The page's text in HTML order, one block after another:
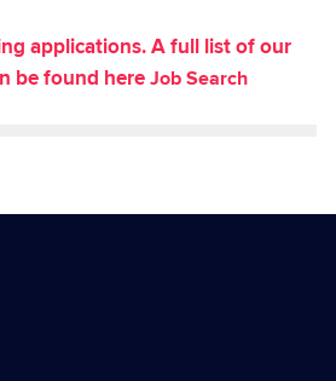
applications. A full list of our
be found hereJob Search
━━━━━━━━━━
Task statement:
Transcribe the material exactly, and leave out whatever pictures it holds.

Output:
The page's text in HTML order, one block after another:
applications. A full list of our
be found hereJob Search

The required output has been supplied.